▸ REQUIREMENT: Using the listing below, copy exactly the lines from the one containing "24 7 payday loans" to the one containing "adultdatingwebsites.net dating sites free", both lines included, and no others.

(RAW DATA)

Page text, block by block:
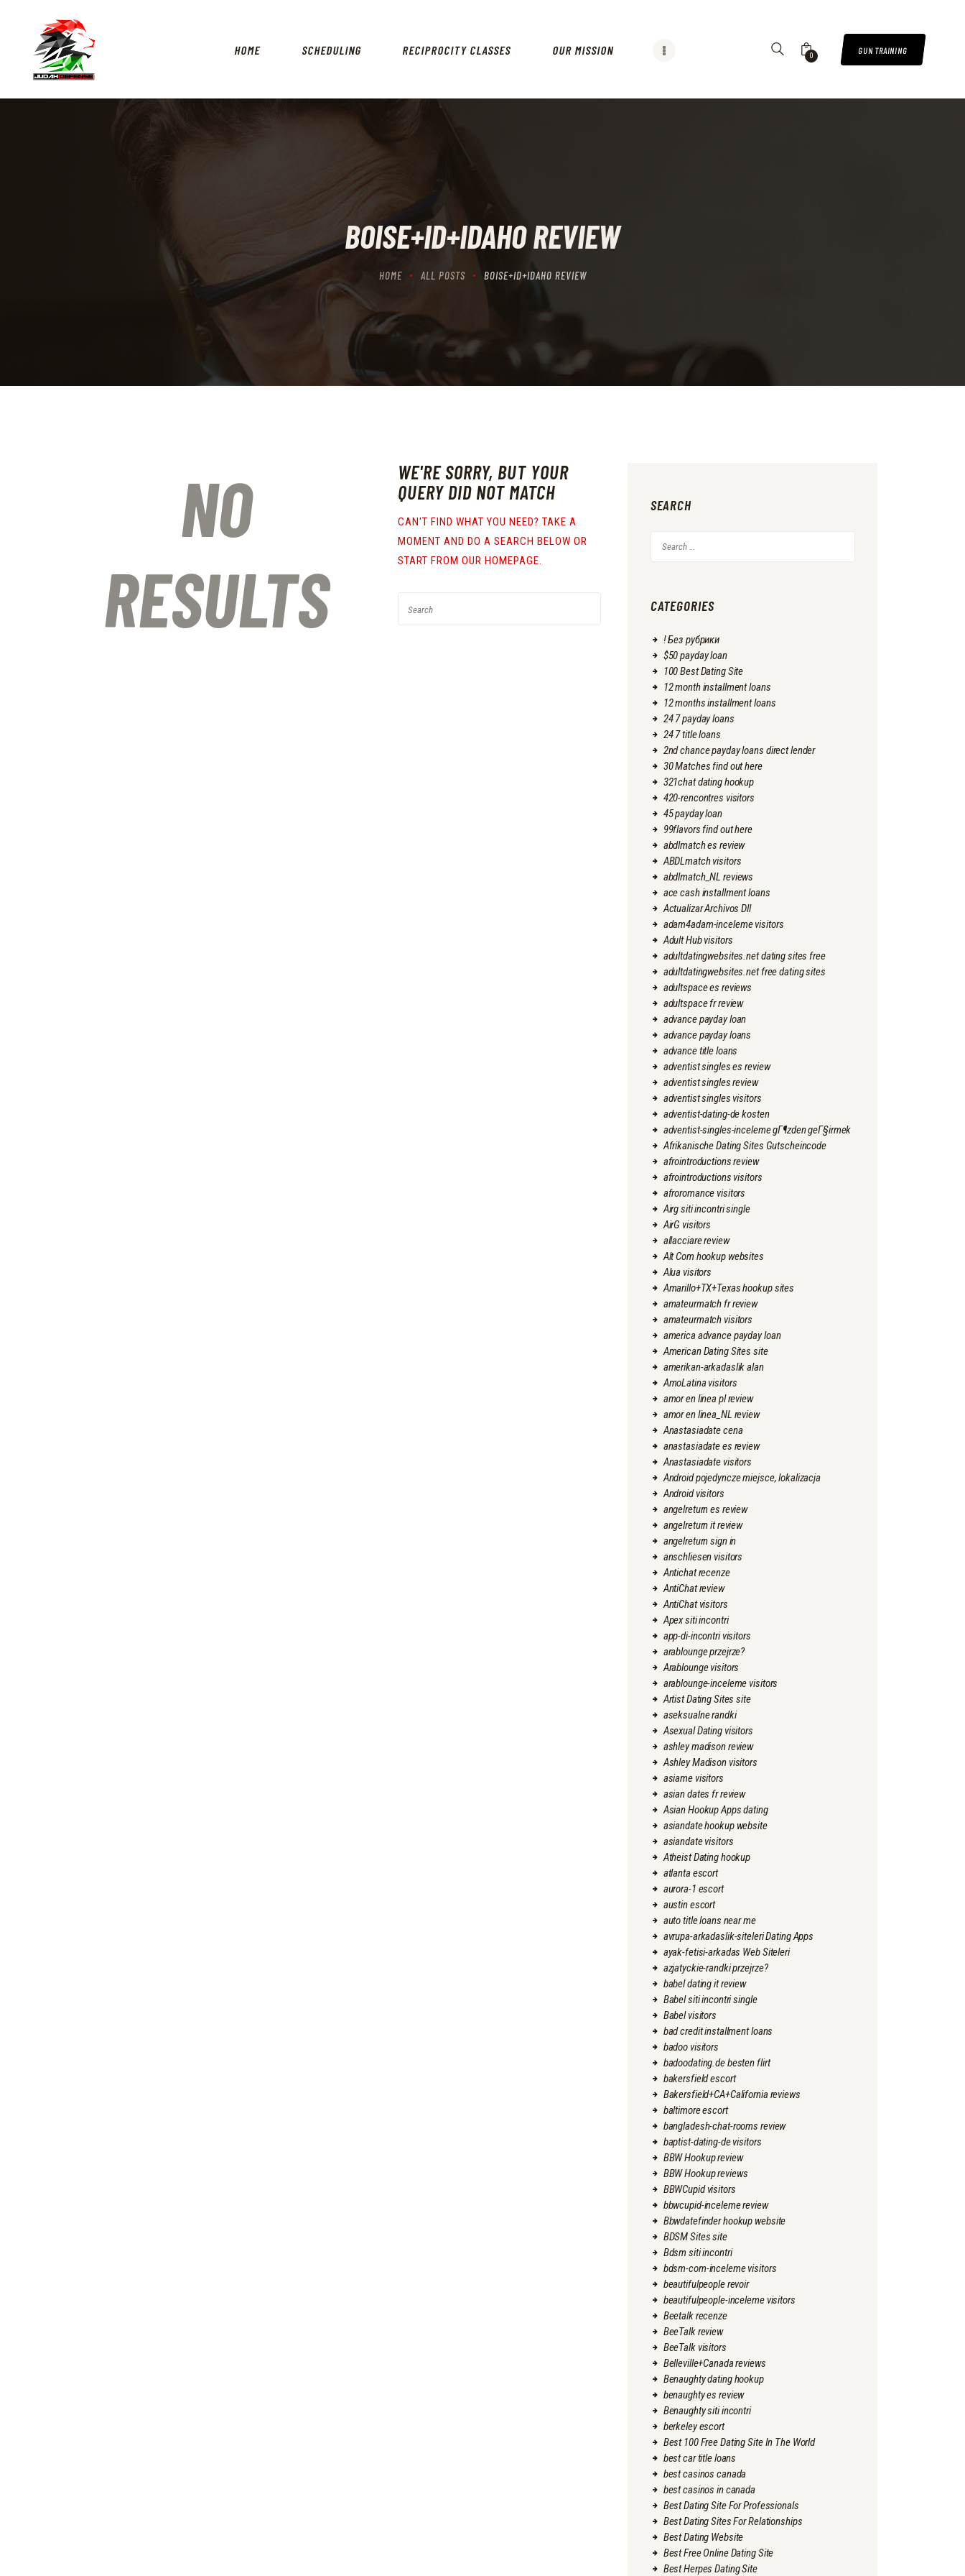
HOME SCHEDULING RECIPROCITY CLASSES OUR MISSION 0
GUN TRAINING
BOISE+ID+IDAHO REVIEW
HOME ALL POSTS BOISE+ID+IDAHO REVIEW
SCHEDULING
OUR MISSION
OUR SERVICES
THE RANGES
CONTACTS
NO
RESULTS
WE'RE SORRY, BUT YOUR
QUERY DID NOT MATCH
CAN'T FIND WHAT YOU NEED? TAKE A
MOMENT AND DO A SEARCH BELOW OR
START FROMOUR HOMEPAGE.
SEARCH
CATEGORIES
! Без рубрики
$50 payday loan
100 Best Dating Site
12 month installment loans
12 months installment loans
24 7 payday loans
24 7 title loans
2nd chance payday loans direct lender
30 Matches find out here
321chat dating hookup
420-rencontres visitors
45 payday loan
99flavors find out here
abdlmatch es review
ABDLmatch visitors
abdlmatch_NL reviews
ace cash installment loans
Actualizar Archivos Dll
adam4adam-inceleme visitors
Adult Hub visitors
adultdatingwebsites.net dating sites free
adultdatingwebsites.net free dating sites
adultspace es reviews
adultspace fr review
advance payday loan
advance payday loans
advance title loans
adventist singles es review
adventist singles review
adventist singles visitors
adventist-dating-de kosten
adventist-singles-inceleme gГ¶zden geГ§irmek
Afrikanische Dating Sites Gutscheincode
afrointroductions review
afrointroductions visitors
afroromance visitors
Airg siti incontri single
AirG visitors
allacciare review
Alt Com hookup websites
Alua visitors
Amarillo+TX+Texas hookup sites
amateurmatch fr review
amateurmatch visitors
america advance payday loan
American Dating Sites site
amerikan-arkadaslik alan
AmoLatina visitors
amor en linea pl review
amor en linea_NL review
Anastasiadate cena
anastasiadate es review
Anastasiadate visitors
Android pojedyncze miejsce, lokalizacja
Android visitors
angelreturn es review
angelreturn it review
angelreturn sign in
anschliesen visitors
Antichat recenze
AntiChat review
AntiChat visitors
Apex siti incontri
app-di-incontri visitors
arablounge przejrze?
Arablounge visitors
arablounge-inceleme visitors
Artist Dating Sites site
aseksualne randki
Asexual Dating visitors
ashley madison review
Ashley Madison visitors
asiame visitors
asian dates fr review
Asian Hookup Apps dating
asiandate hookup website
asiandate visitors
Atheist Dating hookup
atlanta escort
aurora-1 escort
austin escort
auto title loans near me
avrupa-arkadaslik-siteleri Dating Apps
ayak-fetisi-arkadas Web Siteleri
azjatyckie-randki przejrze?
babel dating it review
Babel siti incontri single
Babel visitors
bad credit installment loans
badoo visitors
badoodating.de besten flirt
bakersfield escort
Bakersfield+CA+California reviews
baltimore escort
bangladesh-chat-rooms review
baptist-dating-de visitors
BBW Hookup review
BBW Hookup reviews
BBWCupid visitors
bbwcupid-inceleme review
Bbwdatefinder hookup website
BDSM Sites site
Bdsm siti incontri
bdsm-com-inceleme visitors
beautifulpeople revoir
beautifulpeople-inceleme visitors
Beetalk recenze
BeeTalk review
BeeTalk visitors
Belleville+Canada reviews
Benaughty dating hookup
benaughty es review
Benaughty siti incontri
berkeley escort
Best 100 Free Dating Site In The World
best car title loans
best casinos canada
best casinos in canada
Best Dating Site For Professionals
Best Dating Sites For Relationships
Best Dating Website
Best Free Online Dating Site
Best Herpes Dating Site
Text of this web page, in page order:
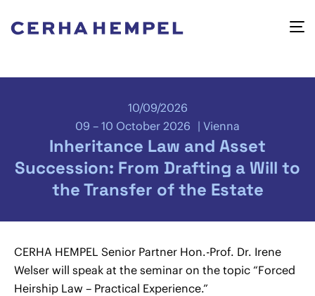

(End RAW DATA)

▸ COMPLETED TASK:
24 7 payday loans
24 7 title loans
2nd chance payday loans direct lender
30 Matches find out here
321chat dating hookup
420-rencontres visitors
45 payday loan
99flavors find out here
abdlmatch es review
ABDLmatch visitors
abdlmatch_NL reviews
ace cash installment loans
Actualizar Archivos Dll
adam4adam-inceleme visitors
Adult Hub visitors
adultdatingwebsites.net dating sites free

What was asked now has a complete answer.